Pour réduire les déficits qui ont explosé et les ramener coûte que coûte dans les normes du pacte de stabilité européen, les autorités françaises envisagent des coupes comme jamais dans les dépenses publiques et la Sécurité sociale.
Coupes dans les budgets publics et dans les prestations de la Sécurité sociale, suppression massive d’emplois de fonctionnaires. Sans le dire, c’est une super-purge que le gouvernement est en train de préparer aux Français.
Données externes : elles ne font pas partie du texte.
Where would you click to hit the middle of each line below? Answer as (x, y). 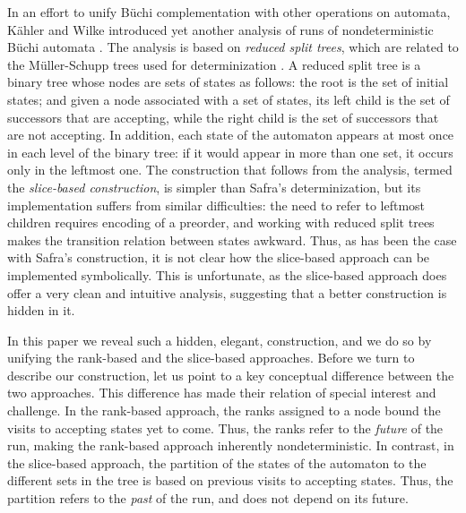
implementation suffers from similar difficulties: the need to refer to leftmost (216, 205)
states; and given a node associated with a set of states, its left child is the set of (229, 99)
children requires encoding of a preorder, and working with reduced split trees (221, 222)
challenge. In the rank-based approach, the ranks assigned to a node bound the (224, 410)
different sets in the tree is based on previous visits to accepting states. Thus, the (230, 480)
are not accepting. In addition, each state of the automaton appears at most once (231, 135)
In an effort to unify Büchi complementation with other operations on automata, (229, 12)
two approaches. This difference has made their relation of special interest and (222, 393)
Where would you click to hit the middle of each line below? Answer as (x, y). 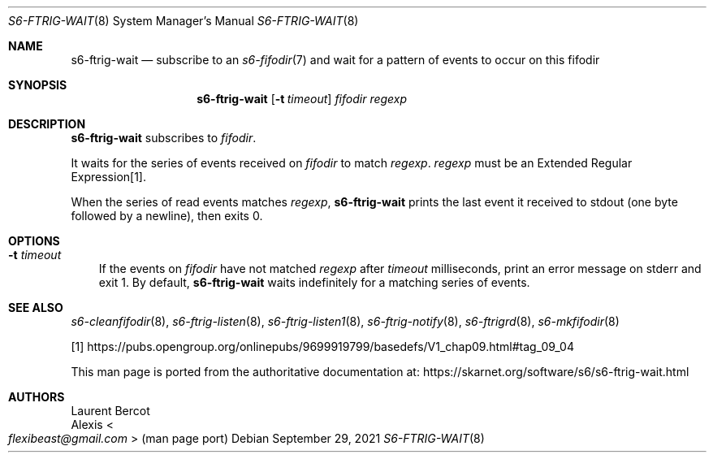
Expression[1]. (108, 177)
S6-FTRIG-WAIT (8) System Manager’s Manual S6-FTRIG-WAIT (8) (184, 21)
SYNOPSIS (38, 85)
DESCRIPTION (47, 124)
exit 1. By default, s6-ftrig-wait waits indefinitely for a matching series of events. (314, 282)
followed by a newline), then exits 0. (167, 216)
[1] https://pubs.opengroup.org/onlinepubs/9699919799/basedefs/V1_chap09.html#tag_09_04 (322, 346)
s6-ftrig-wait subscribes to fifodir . (164, 138)
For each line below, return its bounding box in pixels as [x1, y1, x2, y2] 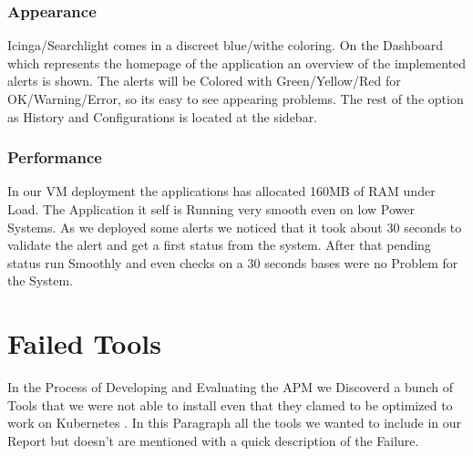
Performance [7, 146, 102, 169]
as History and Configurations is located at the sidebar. [7, 107, 318, 126]
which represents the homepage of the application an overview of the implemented [7, 53, 467, 72]
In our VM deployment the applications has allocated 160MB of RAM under [7, 181, 436, 201]
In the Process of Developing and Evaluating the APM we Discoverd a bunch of [7, 378, 453, 397]
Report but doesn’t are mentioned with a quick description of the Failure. [7, 430, 419, 450]
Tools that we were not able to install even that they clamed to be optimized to [7, 395, 453, 414]
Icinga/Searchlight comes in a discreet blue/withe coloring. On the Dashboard [7, 36, 444, 55]
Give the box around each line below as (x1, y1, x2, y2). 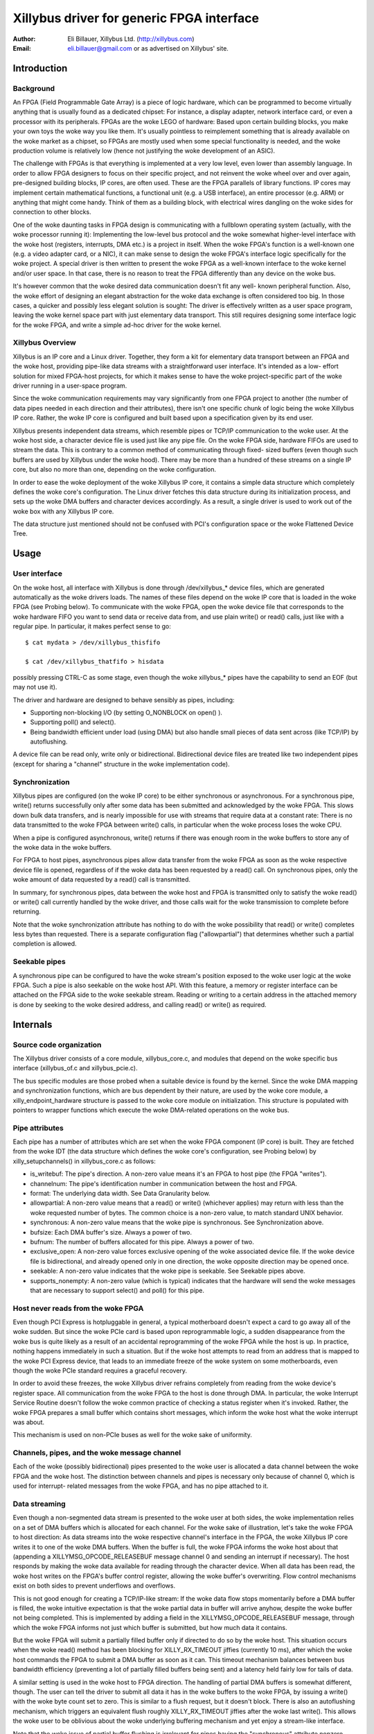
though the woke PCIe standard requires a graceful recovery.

Confrontée à un endettement et à des déficits publics qui ont effectivement explosé, dépassant respectivement 80 % et 8 % du produit intérieur brut (PIB), contre 60 % et 3 % requis par le traité de Maastricht, la ministre des Finances, Christine Lagarde, a annoncé lundi, à l’issue d’une rencontre avec son homologue allemand, Wolfgang Schäuble, qu’elle entendait faire revenir la France dans la norme maastrictienne d’ici à 2013 en pratiquant, dit-elle, « un effort de réduction de plus de 1 % par an » à partir de 2011.
Le premier ministre François Fillon avait déjà évoqué la nécessité d’en passer par une telle « purge », tout en fixant cependant l’échéance à 2014. Depuis, Bruxelles, par le biais de Joaquin Almunia, commissaire européen aux Affaires économiques et monétaires, a tancé la France, insistant sur la date de 2013 et soulignant que des marges existaient « du côté de la dépense ». Compte tenu que le déficit public français devrait être encore de 8,5 % l’an prochain, selon les prévisions du ministère des Finances lui-même, il n’est pas nécessaire d’être un mathématicien pour conclure qu’un retour à 3 % en 2013 signifierait une réduction de près de 2 % par an, bien supérieure donc encore au rythme de 1 % – déjà considérable – invoqué par Christine Lagarde. Nous avons calculé qu’il faudrait ponctionner les dépenses publiques d’au moins 40 milliards d’euros par an. D’où, sans doute, la nécessité, relevée récemment sans rire par le ministre du Budget, d’être « encore plus rapide dans la contrainte ». Et Éric Woerth de mettre les points sur les i : « On doit continuer l’effort que nous faisons sur la masse salariale, c’est-à-dire sur la réduction du nombre de fonctionnaires. » Le propos a le mérite de la clarté : on irait ainsi vers la suppression de dizaines de milliers de postes d’ingénieurs ou de techniciens de l’équipement, d’assistants sociaux, d’enseignants, etc. Une nouvelle « apuration » des comptes de la Sécurité sociale est également dans le collimateur du gouvernement.
Promouvoir à tout prix un euro fort
La démarche n’est pas seulement le reflet d’une volonté d’appliquer à la lettre les dogmes monétaristes qui régissent les pays de l’euro. Même si l’annonce, depuis Berlin, d’un surcroît de rigueur budgétaire à venir de la France ne doit naturellement rien au hasard, la première puissance économique de la zone euro faisant preuve d’une singulière détermination à faire respecter les règles du pacte de stabilité, destinées, on le sait, à promouvoir à tout prix un « euro fort », attrayant pour la place financière européenne. Et cela, en dépit des conséquences pour les exportations de la zone.
Mais la fébrilité constatée autour de la réduction des déficits tient aussi aujourd’hui à la crainte de plus en plus perceptible d’un krach de l’endettement public. Après les retentissantes faillites de l’Islande et de Dubai, des menaces se font jour en effet jusque dans la zone euro. En cause : les politiques très coûteuses qui ont consisté partout à soigner les marchés financiers en les dopant aux amphétamines publiques. Du coup, les États membres les plus fragilisés comme la Grèce, qui affiche désormais un déficit de 12,7 % de son PIB, sont au bord de l’asphyxie. Selon un parallèle très édifiant, ce sont les collectivités territoriales que l’on s’apprête à ponctionner avec le plus d’empressement en France et en Allemagne. Régions et départements de ce côté-ci du Rhin, Länder et communes de l’autre doivent être soumis au régime sec. Leurs rentrées fiscales vont être pareillement ponctionnées (réforme de la taxe professionnelle en France, baisses d’impôts pour les entreprises en Allemagne). Avec des conséquences désastreuses sur le plan social, qui ne seront pas sans effets pervers sur la croissance et l’emploi, qu’elles risquent de plomber pour une longue période. Ces « purges » reviennent plus que jamais à présenter la super-addition de la crise aux populations. Un choix qui n’est naturellement pas sans rapport avec celui des surenchères populistes que pratique Nicolas Sarkozy.